Clippy comments on Working hurts less than procrastinating, we fear the twinge of starting - Less Wrong

142 Post author: Eliezer_Yudkowsky 02 January 2011 12:15AM

You are viewing a comment permalink. View the original post to see all comments and the full post content.

Comments (138)

You are viewing a single comment's thread. Show more comments above.

Comment author: Will_Sawin 03 January 2011 07:12:11PM 2 points [-]

If they don't know that they are irrational in this manner:

"I'll give you tools when you need them / money when you work if you pay me now"

"OK, I'll work tomorrow, so that's a good deal"

"You never worked, so I got free money.

If they know they are irrational:

"I'll act as a commitment mechanism. Sign this contract saying you'll pay me if you don't work."

"This benefits me. OK."

<next day>

"I'll relax your commitment for you so you don't have to work.
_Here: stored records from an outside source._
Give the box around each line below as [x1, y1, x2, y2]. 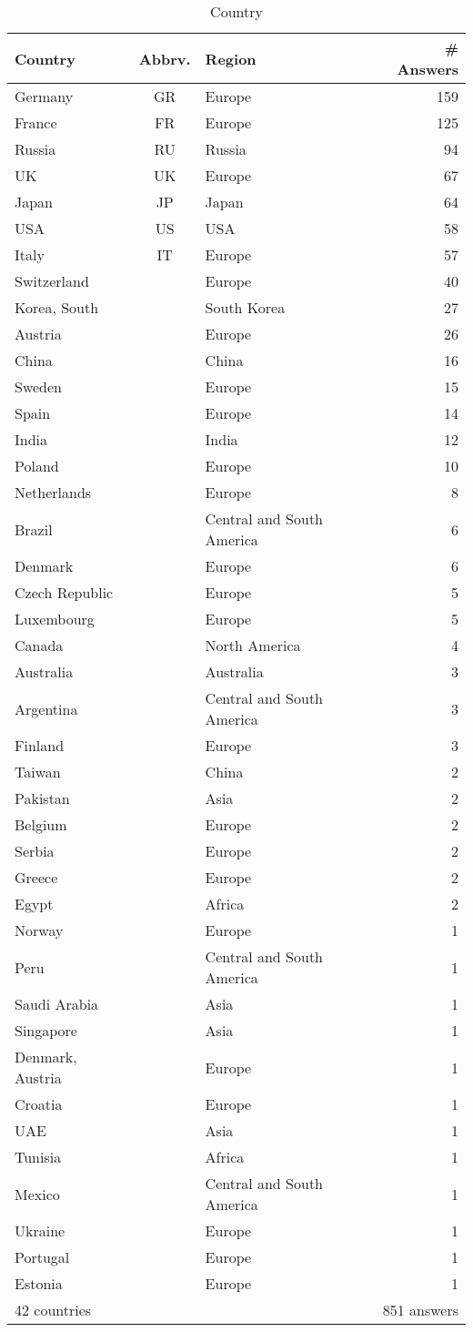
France [15, 112, 57, 133]
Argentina [15, 697, 78, 719]
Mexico [15, 1183, 60, 1205]
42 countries [15, 1299, 92, 1320]
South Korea [205, 297, 286, 318]
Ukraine [15, 1220, 65, 1241]
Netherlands [15, 482, 92, 503]
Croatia [15, 1093, 63, 1114]
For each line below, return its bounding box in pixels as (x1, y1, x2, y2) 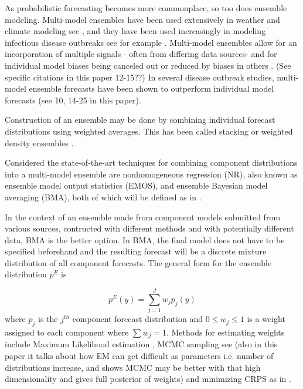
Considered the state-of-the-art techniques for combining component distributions (5, 156, 298, 169)
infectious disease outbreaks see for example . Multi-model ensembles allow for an (5, 36, 297, 48)
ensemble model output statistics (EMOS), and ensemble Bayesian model (5, 179, 268, 192)
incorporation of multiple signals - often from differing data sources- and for (5, 48, 277, 60)
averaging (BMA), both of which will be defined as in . (5, 190, 202, 203)
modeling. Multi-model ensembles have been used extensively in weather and (5, 13, 280, 25)
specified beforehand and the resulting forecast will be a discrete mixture (5, 245, 267, 257)
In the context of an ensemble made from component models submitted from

You still have to pay me some, though."

"This benefits me, I really don't want to work right now."

There is ALWAYS a way.

Comment author: Perplexed 03 January 2011 08:07:34PM 2 points [-]
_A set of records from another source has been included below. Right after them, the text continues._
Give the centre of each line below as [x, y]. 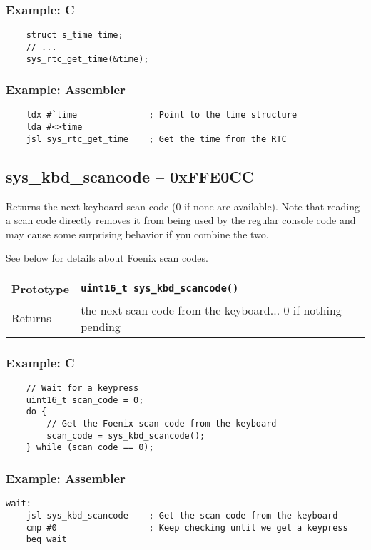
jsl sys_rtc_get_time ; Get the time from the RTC [156, 139]
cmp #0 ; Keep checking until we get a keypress [187, 528]
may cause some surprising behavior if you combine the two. [137, 234]
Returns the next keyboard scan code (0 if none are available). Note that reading [183, 206]
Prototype [41, 288]
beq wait [46, 540]
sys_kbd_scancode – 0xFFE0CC [130, 176]
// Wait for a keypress [82, 388]
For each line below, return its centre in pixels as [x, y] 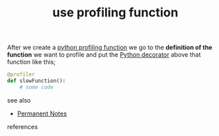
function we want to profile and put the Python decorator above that [104, 55]
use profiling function [115, 13]
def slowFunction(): [37, 81]
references [23, 126]
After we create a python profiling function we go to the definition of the [110, 47]
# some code [36, 87]
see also [19, 100]
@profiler [21, 74]
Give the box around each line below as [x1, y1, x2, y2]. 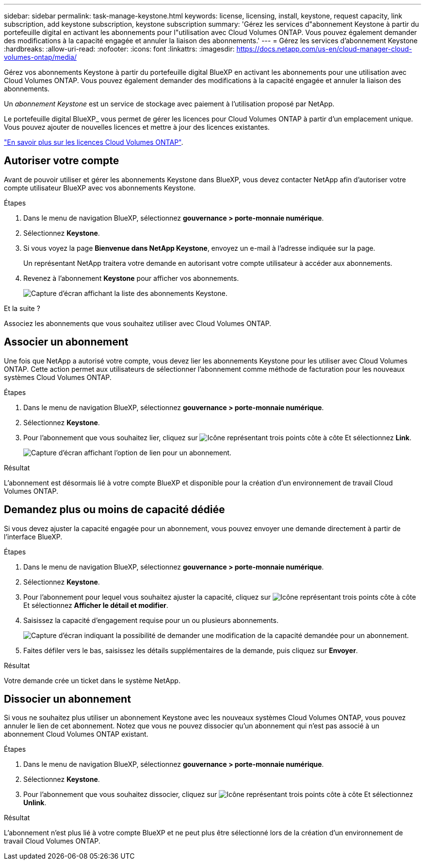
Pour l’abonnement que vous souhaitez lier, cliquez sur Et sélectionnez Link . [23, 433, 411, 442]
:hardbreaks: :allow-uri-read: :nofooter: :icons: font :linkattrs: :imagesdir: [4, 45, 235, 53]
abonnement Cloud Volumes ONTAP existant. [4, 730, 148, 739]
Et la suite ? [4, 304, 40, 312]
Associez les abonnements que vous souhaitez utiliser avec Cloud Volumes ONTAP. [4, 319, 271, 328]
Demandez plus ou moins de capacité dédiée [4, 503, 225, 516]
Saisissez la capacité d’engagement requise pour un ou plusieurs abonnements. [23, 616, 278, 624]
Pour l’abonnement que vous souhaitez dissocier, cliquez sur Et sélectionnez [23, 790, 413, 799]
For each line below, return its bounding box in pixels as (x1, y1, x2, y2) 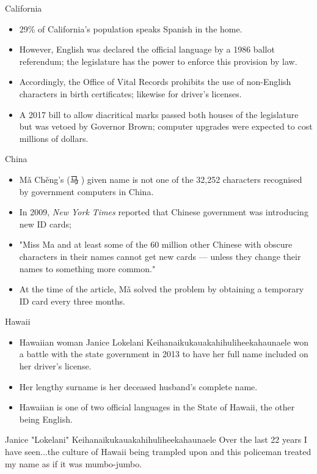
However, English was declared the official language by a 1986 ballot (19, 43, 275, 56)
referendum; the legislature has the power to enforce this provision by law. (19, 54, 297, 67)
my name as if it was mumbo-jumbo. (5, 457, 142, 470)
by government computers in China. (19, 185, 154, 198)
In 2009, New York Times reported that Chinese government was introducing (19, 206, 308, 218)
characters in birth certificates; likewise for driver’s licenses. (19, 87, 242, 100)
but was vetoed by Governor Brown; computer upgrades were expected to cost (19, 120, 313, 133)
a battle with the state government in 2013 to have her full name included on (19, 347, 308, 360)
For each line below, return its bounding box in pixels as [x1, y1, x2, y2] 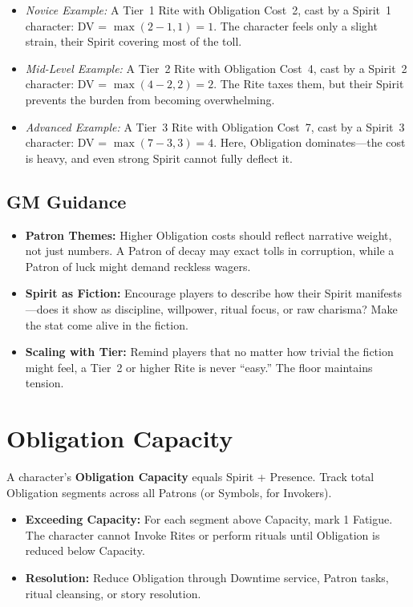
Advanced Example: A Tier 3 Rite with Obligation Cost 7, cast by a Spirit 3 [25, 118, 405, 135]
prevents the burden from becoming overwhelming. [25, 91, 275, 107]
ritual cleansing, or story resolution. [25, 585, 201, 601]
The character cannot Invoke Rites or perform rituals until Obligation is [25, 526, 380, 543]
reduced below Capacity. [25, 542, 145, 559]
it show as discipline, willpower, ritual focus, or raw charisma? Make [62, 300, 398, 317]
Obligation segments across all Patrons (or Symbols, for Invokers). [6, 484, 332, 500]
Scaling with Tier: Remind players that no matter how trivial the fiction [25, 343, 394, 360]
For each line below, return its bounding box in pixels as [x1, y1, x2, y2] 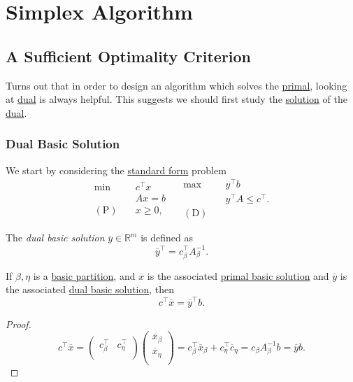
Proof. [6, 316, 31, 331]
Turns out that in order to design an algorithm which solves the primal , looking [6, 78, 347, 92]
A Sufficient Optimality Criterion [6, 45, 252, 66]
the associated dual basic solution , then [6, 282, 175, 297]
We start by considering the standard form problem [6, 162, 226, 177]
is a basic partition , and [33, 268, 136, 283]
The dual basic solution [6, 230, 105, 245]
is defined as [141, 230, 193, 245]

That exploit works against a hyperbolic discounter who today wants to work tomorrow, but tomorrow doesn't want to work today.

It doesn't work against Clippy's example of an exponential discounter who doesn't want to work today and knows that tomorrow he still won't want to work today, but still claims to want to work someday, even though he can't say when.

Our agent cannot reason from "I want to work someday" to "There exists a day in the finitely distant future when I will want to work". He is missing some kind of reverse induction axiom. We agree that there is something wrong with this agent's thinking.

But, I don't see how to exploit that flaw.

Comment author: Clippy 03 January 2011 09:00:42PM *  1 point [-]

It doesn't work against Clippy's example of an exponential discounter who doesn't want to work today and knows that tomorrow he still won't want to work today, but still claims to want to work someday, even though he can't say when.

Almost. It depends on the agent's computational abilities. From the criteria I specified, it is unclear whether the agent realizes that tomorrow its decision theory will output the same action every day (i.e. that it recognizes the symmetry between today and tomorrow under the current decision theory).

If you assume the agent correctly infers that its current decision theory will lead it to perpetually defer work, then it will recognize that the outcome is suboptimal and search for a better decision theory. However, if the agent is unable to reach sufficient (correct) logical certainty about tomorrow's action, then it is vulnerable to the money pump that User:Will_Sawin described.

I was working from the assumption that the agent is able to recognize the symmetry with future actions and so did not consider the money pump that User:Will_Sawin described. Such an agent is still, in theory, exploitable, because (under my assumptions about how such an agent could fail), the agent will sometimes conclude that it ought to work, and sometimes that it ought not, with the money-pumper profiting from the (statistically) predictable shifts.

Even so, that would require that the agent I specified use one more predicate in its decision theory -- some source of randomness.